Proof. Let $x$ be a real number, and let $S = \{ a \in \mathbb{N} : a \leq x \}$ . If $S$ is empty, let $n = 1$ ; note that $x < n$ (otherwise $1 \in S$ ).

Assume $S$ is nonempty. Since $S$ has an upper bound, $S$ must have a least upper bound; call it $b$ . Now consider $b - 1$ . Since $b$ is the least upper bound, $b - 1$ cannot be an upper bound of $S$ ; therefore, there exists some $y \in S$ such that $y > b - 1$ . Let $n = y + 1$ ; then $n > b$ . But $y$ is a natural, so $n$ must also be a natural. Since $n > b$ , we know $n \not\in S$ ; since $n \not\in S$ , we know $n > x$ . Thus we have a natural greater than $x$ .

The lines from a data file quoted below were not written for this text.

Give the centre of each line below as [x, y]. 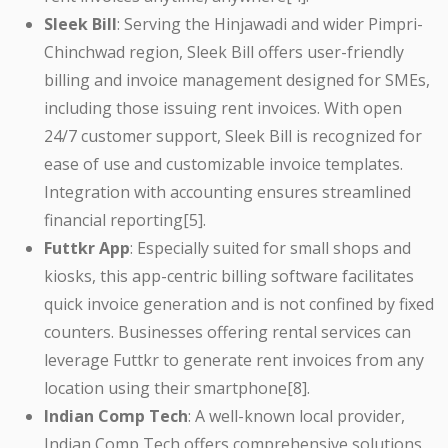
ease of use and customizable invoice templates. [223, 164]
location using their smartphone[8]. [177, 388]
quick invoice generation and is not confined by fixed [239, 304]
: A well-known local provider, [296, 416]
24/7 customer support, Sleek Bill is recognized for [233, 136]
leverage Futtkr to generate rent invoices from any [234, 360]
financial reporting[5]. [125, 220]
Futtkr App [87, 248]
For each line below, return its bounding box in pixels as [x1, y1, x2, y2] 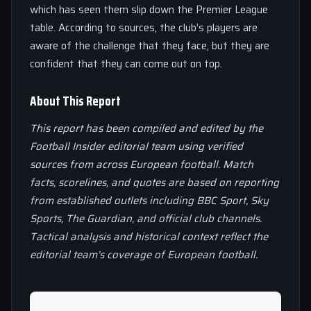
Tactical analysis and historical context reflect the [30, 228, 268, 245]
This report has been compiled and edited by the [30, 120, 263, 137]
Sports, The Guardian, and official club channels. [30, 210, 262, 227]
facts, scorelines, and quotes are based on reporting [30, 174, 279, 191]
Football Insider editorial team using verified [30, 138, 243, 155]
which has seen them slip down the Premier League [30, 1, 268, 18]
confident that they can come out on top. [30, 56, 222, 72]
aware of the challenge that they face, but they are [30, 37, 269, 54]
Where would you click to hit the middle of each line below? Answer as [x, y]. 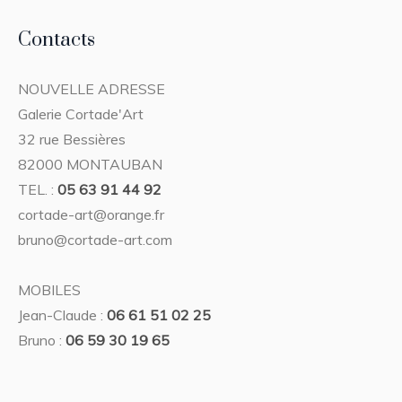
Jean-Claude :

Corollary 1   If $x$ and $y$ are real numbers with $x > 0$ , there exists a natural $n$ such that $nx > y$ .

Proof. Since $x$ and $y$ are reals, and $x \neq 0$ , $y/x$ is a real. By the Archimedean property, we can choose an $n \in \mathbb{N}$ such that $n > y/x$ . Then $nx > y$ .

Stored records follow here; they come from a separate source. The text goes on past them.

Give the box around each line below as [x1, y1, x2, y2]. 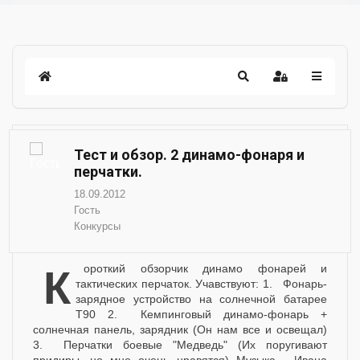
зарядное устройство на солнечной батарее [76, 292, 327, 305]
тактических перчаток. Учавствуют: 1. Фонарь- [76, 277, 327, 290]
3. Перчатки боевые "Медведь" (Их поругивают [33, 338, 327, 351]
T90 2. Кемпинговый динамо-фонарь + [76, 308, 327, 321]
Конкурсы [74, 220, 121, 232]
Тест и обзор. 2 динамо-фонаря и [74, 146, 305, 163]
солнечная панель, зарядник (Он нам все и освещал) [33, 323, 327, 336]

Corollary 2   If $w$ is a real number greater than $0$ , there exists a natural $n$ such that $0 < 1/n < w$ .

Proof. Using Corollary 1, choose $n \in \mathbb{N}$ satisfying $nw > 1$ . Then $0 < 1/n < w$ .

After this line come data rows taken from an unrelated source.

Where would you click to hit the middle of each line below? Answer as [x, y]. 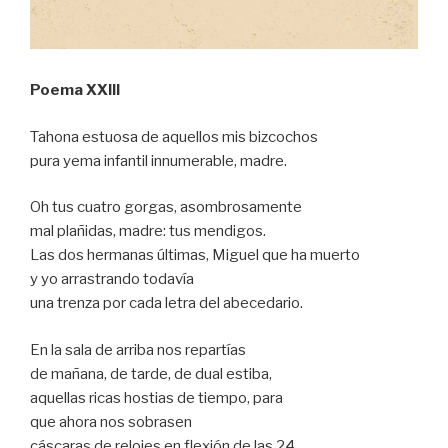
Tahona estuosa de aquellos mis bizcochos [174, 136]
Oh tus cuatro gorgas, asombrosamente [166, 207]
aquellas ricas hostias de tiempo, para [156, 397]
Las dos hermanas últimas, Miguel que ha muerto [195, 255]
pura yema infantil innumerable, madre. [158, 160]
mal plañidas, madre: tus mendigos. [148, 231]
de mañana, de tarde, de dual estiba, [151, 373]
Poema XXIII [75, 90]

Corollary 3   If $x$ and $y$ are real numbers with $x < y$ , there exists a rational number $a$ such that $x < a < y$ .

Proof. First examine the case where $0 \leq x$ . Using Corollary 2, find a natural $n$ satisfying $0 < 1/n < (y-x)$ . Let $S = \{ m \in \mathbb{N} : m/n \geq y \}$ . By Corollary 1 $S$ is non-empty, so let $m_0$ be the least element of $S$ and let $a = (m_0-1)/n$ . Then $a< y$ . Furthermore, since $y \leq m_0/n$ , we have $y - 1/n < a$ ; and $x < y - 1/n < a$ . Thus $a$ satisfies $x < a < y$ .

Now examine the case where $x < 0 < y$ . Take $a = 0$ .

Finally consider the case where $x < y \leq 0$ . Using the first case, let $b$ be a rational satisfying $-y < b < -x$ . Then let $a = -b$ .